L’épargne ouest-africaine peut-elle devenir le vrai moteur de la souveraineté financière ?
Et si le principal levier de la souveraineté financière en Afrique de l’Ouest ne se trouvait ni dans les capitaux étrangers, ni dans l’aide au développement, mais tout simplement dans les poches des habitants de l’Union économique et monétaire ouest-africaine (UEMOA) ? C’est la question qui a structuré les deux journées du 17 et 18 septembre 2026 à Cotonou, à l’occasion de la 2ᵉ édition du Salon régional de l’actionnariat. Face aux difficultés persistantes de financement du développement et à la nécessité de desserrer l’étau d’une dépendance aux capitaux extérieurs, la mobilisation des ressources de la sous-région s’est imposée comme une priorité stratégique aux yeux des acteurs institutionnels, des dirigeants d’entreprises et des spécialistes des marchés réunis au Bénin.
Pourquoi la souveraineté financière UEMOA passe-t-elle par l’épargne domestique ?
Placée sous le thème « Actionnariat et souveraineté financière : mobiliser l’épargne pour accélérer la transformation économique », cette rencontre coorganisée par UCA SGI et Dimensions GROUP a mis en évidence une contradiction difficile à ignorer : la zone UEMOA affiche une croissance dynamique, mais ses marchés financiers régionaux ne parviennent toujours pas à capter pleinement l’épargne disponible localement. Autrement dit, l’argent existe, mais il ne prend pas le chemin du financement productif.
À Cotonou, un paradoxe qui résiste aux discours
Pour les organisateurs comme pour les régulateurs, le diagnostic est sans ambiguïté.
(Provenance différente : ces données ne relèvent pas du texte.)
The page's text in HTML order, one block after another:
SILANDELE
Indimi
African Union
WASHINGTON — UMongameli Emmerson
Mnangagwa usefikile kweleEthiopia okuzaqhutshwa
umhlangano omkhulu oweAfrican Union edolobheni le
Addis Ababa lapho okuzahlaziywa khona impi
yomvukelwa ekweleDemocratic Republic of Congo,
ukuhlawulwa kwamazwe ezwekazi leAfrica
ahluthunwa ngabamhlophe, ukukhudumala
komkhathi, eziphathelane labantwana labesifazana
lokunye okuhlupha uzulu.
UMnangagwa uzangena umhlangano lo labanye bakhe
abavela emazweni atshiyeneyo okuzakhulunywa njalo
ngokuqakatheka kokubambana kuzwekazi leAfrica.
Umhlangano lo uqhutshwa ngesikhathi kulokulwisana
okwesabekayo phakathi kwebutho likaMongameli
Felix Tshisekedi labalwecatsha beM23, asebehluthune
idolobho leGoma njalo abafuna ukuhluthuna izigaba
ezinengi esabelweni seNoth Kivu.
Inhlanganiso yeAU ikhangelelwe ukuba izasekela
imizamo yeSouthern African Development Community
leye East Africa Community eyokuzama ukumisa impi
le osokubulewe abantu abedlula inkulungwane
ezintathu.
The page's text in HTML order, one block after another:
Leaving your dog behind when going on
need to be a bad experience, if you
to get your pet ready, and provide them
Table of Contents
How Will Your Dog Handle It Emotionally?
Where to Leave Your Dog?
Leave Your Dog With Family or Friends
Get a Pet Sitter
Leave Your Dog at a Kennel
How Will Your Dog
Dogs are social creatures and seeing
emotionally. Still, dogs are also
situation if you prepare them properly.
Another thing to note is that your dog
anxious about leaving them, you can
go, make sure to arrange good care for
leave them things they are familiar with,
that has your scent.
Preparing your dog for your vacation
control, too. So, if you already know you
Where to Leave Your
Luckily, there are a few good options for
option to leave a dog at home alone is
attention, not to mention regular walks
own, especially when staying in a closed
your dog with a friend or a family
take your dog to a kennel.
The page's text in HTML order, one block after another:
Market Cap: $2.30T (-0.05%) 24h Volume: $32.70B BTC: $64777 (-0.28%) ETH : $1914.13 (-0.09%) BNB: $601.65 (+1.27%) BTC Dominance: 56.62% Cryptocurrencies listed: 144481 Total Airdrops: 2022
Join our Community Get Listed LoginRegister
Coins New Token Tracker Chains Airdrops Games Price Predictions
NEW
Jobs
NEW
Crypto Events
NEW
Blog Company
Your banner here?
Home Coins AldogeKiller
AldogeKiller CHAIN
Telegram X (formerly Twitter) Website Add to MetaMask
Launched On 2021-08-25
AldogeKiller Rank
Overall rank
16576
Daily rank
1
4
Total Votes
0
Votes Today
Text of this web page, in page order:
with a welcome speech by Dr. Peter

Une épargne souvent dormante, ou orientée vers des placements à très court terme, prive les PME et les grands groupes locaux des fonds propres dont ils ont besoin pour se développer. Convertir cette épargne en capital long constituerait donc bien plus qu’un ajustement technique : un changement de culture économique.
Trois chantiers pour convertir l’épargne en capital productif
Les travaux du salon ont décliné cette ambition autour de plusieurs axes majeurs, présentés comme complémentaires les uns des autres.
Ouvrir plus largement le marché des capitaux
- Simplifier les introductions en bourse pour les entreprises locales.
- Dynamiser la Bourse Régionale des Valeurs Mobilières (BRVM) afin qu’elle joue pleinement son rôle de canal de financement.
Numérique et éducation financière : rapprocher le grand public de l’investissement
- S’appuyer sur les outils numériques pour rendre les opportunités d’investissement accessibles au plus grand nombre.
- Développer l’éducation financière, condition indispensable à une inclusion réelle et durable.
Fiscalité et réglementation : orienter l’épargne vers le long terme
- Adapter les dispositifs fiscaux et légaux pour inciter durablement à l’investissement.
- Canaliser ces ressources vers le financement des infrastructures et du secteur privé.
Un choix stratégique face aux chocs extérieurs ?
Les représentants de la BCEAO, de la Commission de l’UEMOA et de l’Autorité des marchés financiers ont insisté sur la portée structurelle de cette démarche. En autonomisant le financement de leurs économies, les États et les entreprises de la sous-région renforcent leur capacité de résistance face aux chocs exogènes et aux soubresauts des marchés internationaux. La question n’est donc plus seulement financière : elle touche à la marge de manœuvre politique et économique de toute une région.
Et après Cotonou ? Chaque citoyen comme acteur de la croissance
Alors que les travaux se refermaient ce vendredi à Cotonou, les participants se sont accordés sur un point : l’urgence d’inciter chaque citoyen à devenir un acteur direct de la croissance économique régionale, par le biais de l’investissement partagé. Reste à savoir si cette prise de conscience collective se traduira par des actes — et à quel rythme l’actionnariat populaire s’enracinera dans les habitudes des épargnants ouest-africains.